Harvard’s Graduate School of Design holds a career discovery day so students can be sure they really want a design degree. Students attend an intensive workshop that includes lectures, studio work, workshops and field trips to see what life is really like after graduation. A campus-wide career discovery day can encompass as many departments as needed, with career services acting as the overseeing organization to help students discover their career pathway.

Classroom Visits

Invite employees of companies to make classroom visits. Developing relationships between recruiters, employers and professors comes into play in a huge way here. Employees can make presentations in front of upper-division classes to demonstrate what it’s like to work at a particular company. Representatives can field questions and answers from students, hang out after the class time is over, and point to resources that students can use to stay engaged with the employer.

Social Media

Engaging students means reaching out through social media, especially Facebook. Career services staffers can point to resources, companies and content that help students discover if a career is right for them. Don’t just tell your students to find reviews on Glassdoor.com. Put students in touch with employers’ career pages that are geared specifically for college graduates. Link to videos, blogs and articles that show employees at work. Content from actual employees is the next best thing to actually shadowing someone or working as an intern ahead of full-time employment.

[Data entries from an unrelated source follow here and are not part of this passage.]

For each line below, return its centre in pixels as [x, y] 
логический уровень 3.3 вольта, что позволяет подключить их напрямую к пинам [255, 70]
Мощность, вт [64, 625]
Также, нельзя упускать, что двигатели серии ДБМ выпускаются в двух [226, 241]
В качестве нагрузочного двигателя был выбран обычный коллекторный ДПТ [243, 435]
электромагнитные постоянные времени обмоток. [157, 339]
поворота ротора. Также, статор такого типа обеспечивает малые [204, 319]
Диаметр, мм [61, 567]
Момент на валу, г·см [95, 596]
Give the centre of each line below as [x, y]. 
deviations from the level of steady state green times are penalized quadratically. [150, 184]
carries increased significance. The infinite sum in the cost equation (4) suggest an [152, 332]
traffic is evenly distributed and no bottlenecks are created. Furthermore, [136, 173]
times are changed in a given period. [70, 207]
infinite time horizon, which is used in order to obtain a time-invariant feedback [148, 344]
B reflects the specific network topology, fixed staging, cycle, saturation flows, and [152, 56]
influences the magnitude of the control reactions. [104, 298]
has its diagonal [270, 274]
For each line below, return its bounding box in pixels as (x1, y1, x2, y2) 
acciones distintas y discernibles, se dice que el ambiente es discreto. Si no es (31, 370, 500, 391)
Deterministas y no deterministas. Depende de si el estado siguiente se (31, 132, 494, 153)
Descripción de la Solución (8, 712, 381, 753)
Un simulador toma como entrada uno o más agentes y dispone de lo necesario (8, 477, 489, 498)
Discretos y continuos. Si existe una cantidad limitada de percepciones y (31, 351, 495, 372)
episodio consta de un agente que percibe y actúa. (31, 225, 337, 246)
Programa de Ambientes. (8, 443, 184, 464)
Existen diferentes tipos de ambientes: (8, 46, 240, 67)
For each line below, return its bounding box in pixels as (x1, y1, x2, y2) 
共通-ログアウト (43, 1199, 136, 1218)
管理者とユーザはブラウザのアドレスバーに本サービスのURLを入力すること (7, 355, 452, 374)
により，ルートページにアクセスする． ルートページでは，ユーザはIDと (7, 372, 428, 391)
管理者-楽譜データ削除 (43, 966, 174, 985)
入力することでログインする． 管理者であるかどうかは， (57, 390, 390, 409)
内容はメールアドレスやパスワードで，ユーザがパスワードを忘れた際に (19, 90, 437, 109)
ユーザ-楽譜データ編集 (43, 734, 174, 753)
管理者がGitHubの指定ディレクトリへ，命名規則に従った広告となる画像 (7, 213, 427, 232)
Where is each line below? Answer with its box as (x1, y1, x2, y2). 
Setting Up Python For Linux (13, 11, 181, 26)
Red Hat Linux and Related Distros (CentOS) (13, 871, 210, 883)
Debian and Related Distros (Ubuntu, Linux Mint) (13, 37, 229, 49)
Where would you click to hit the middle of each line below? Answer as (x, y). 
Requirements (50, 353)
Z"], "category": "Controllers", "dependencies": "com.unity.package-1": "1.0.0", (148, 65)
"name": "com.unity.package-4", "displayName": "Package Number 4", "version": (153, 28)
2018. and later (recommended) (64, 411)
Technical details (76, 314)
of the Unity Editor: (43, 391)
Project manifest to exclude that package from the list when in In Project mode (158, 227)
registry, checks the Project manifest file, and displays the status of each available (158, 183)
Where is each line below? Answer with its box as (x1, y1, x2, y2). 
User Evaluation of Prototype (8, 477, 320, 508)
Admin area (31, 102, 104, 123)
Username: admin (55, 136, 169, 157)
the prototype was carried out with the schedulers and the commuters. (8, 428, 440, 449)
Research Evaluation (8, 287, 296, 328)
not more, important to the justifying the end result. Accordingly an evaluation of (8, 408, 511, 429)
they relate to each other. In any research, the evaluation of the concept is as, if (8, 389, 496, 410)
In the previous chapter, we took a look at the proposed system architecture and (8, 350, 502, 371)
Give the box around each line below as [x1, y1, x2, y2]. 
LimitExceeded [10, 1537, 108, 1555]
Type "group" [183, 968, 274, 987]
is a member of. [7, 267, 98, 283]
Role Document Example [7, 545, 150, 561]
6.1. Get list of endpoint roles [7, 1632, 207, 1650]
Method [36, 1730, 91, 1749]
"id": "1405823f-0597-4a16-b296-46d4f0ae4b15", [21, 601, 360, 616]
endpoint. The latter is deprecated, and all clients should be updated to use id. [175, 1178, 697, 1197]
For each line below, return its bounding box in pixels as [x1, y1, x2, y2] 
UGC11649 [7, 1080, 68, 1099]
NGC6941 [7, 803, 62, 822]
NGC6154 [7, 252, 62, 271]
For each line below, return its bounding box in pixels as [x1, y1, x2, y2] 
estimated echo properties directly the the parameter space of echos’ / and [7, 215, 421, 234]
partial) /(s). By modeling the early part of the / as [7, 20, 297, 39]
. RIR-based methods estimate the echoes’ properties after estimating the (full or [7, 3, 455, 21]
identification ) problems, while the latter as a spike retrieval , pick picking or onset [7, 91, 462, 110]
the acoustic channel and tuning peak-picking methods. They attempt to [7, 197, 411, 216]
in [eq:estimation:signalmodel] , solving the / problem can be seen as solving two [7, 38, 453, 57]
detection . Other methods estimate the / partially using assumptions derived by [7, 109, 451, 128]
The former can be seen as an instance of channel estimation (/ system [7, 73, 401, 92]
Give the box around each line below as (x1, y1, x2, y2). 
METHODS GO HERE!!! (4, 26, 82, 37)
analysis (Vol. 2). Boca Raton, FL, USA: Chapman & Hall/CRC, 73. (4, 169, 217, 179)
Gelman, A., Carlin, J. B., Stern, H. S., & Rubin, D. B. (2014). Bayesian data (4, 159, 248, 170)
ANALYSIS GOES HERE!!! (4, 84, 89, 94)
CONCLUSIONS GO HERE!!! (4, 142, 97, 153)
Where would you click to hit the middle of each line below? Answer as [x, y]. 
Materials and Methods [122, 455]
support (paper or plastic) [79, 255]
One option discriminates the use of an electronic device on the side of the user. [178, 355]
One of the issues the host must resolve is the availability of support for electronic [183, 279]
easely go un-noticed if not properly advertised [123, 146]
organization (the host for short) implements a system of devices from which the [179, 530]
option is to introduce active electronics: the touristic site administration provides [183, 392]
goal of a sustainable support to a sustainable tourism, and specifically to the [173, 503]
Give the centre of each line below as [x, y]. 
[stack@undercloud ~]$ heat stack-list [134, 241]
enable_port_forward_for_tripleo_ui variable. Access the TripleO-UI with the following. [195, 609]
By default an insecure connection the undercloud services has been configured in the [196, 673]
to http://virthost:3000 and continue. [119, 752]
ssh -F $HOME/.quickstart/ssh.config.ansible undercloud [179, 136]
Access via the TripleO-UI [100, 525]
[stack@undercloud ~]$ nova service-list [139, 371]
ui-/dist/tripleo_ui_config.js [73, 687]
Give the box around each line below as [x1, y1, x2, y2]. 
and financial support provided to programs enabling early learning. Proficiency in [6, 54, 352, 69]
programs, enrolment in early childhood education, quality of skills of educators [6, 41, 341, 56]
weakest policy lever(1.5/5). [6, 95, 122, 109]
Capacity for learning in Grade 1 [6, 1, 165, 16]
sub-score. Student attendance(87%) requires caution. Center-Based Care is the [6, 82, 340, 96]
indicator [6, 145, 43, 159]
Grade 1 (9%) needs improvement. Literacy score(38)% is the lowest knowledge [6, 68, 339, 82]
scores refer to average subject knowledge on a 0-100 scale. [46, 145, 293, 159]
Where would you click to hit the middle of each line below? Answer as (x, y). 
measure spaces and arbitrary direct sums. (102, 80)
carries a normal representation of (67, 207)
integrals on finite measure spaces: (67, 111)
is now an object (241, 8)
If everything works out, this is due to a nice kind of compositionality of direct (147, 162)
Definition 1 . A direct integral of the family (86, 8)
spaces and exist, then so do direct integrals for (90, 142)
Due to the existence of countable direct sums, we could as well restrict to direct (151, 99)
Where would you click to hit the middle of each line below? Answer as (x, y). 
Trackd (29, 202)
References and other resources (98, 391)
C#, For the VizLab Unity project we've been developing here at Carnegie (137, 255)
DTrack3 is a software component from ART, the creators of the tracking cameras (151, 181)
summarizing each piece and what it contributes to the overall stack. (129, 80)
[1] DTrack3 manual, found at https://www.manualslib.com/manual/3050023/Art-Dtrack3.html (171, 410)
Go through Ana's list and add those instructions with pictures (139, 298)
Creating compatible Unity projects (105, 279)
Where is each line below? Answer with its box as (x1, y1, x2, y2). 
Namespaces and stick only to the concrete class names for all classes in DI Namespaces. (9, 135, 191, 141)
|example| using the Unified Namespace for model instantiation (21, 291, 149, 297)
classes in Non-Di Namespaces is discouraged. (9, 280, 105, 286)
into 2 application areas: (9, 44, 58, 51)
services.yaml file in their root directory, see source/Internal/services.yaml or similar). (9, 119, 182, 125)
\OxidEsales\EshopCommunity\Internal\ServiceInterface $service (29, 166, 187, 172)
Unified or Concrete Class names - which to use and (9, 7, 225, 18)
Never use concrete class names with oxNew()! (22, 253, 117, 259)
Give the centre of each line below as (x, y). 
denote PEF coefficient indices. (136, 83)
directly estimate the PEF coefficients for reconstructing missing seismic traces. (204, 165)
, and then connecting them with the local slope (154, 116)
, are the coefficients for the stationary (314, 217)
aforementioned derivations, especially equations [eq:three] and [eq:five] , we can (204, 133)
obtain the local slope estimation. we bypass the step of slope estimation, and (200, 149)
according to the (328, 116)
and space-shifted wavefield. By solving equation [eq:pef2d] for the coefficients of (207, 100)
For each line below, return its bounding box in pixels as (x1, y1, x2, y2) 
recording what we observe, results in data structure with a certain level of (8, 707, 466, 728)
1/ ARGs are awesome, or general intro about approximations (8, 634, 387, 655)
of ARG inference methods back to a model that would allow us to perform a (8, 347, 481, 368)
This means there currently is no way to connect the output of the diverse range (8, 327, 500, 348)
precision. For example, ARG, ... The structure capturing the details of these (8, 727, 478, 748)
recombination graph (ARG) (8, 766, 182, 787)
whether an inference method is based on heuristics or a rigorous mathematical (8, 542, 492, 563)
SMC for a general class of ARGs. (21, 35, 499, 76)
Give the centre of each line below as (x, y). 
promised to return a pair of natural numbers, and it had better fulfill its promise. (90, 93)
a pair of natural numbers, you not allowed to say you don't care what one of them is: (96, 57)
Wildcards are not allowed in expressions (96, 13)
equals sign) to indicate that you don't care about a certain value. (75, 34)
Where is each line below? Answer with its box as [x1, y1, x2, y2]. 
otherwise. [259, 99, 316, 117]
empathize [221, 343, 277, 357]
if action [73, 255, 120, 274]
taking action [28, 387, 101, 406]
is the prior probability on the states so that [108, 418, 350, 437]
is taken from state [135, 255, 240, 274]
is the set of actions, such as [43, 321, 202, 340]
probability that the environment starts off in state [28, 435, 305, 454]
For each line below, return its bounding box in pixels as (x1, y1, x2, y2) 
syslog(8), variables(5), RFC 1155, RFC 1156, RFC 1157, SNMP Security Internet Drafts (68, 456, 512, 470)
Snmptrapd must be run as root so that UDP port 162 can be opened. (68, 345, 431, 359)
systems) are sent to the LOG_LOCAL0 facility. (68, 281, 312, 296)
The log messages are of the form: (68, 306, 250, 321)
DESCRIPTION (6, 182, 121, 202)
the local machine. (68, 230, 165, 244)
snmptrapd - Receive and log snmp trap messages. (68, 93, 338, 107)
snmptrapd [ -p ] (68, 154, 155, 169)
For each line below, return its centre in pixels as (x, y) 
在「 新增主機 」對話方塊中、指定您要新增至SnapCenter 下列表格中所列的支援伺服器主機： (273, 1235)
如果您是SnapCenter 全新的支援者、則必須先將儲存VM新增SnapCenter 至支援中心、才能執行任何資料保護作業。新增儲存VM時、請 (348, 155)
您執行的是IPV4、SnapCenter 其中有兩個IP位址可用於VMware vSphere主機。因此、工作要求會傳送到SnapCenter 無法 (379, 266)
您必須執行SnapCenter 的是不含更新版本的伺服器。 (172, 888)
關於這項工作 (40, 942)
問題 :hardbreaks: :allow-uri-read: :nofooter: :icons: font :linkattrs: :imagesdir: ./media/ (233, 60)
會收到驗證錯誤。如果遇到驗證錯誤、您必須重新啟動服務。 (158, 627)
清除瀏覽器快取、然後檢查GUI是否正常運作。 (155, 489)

Showing students relevant content as part of your overall strategy can help students on their career discovery journey. Consider short videos, webinars, live streams, Google Hangouts or Facebook Live sessions from career services and employers as students consider what career path to follow. These tools are generally low- or no-cost compared to the effort it takes to host a career fair or discovery days.

The career journey is unique to each student, and not every journey ends up with the same results. Figuring out a career doesn’t happen after just a computerized career assessment. It’s the job of career services to nurture students into full-time careers as much as possible by investing in the right tools to make personalized career pathways happen.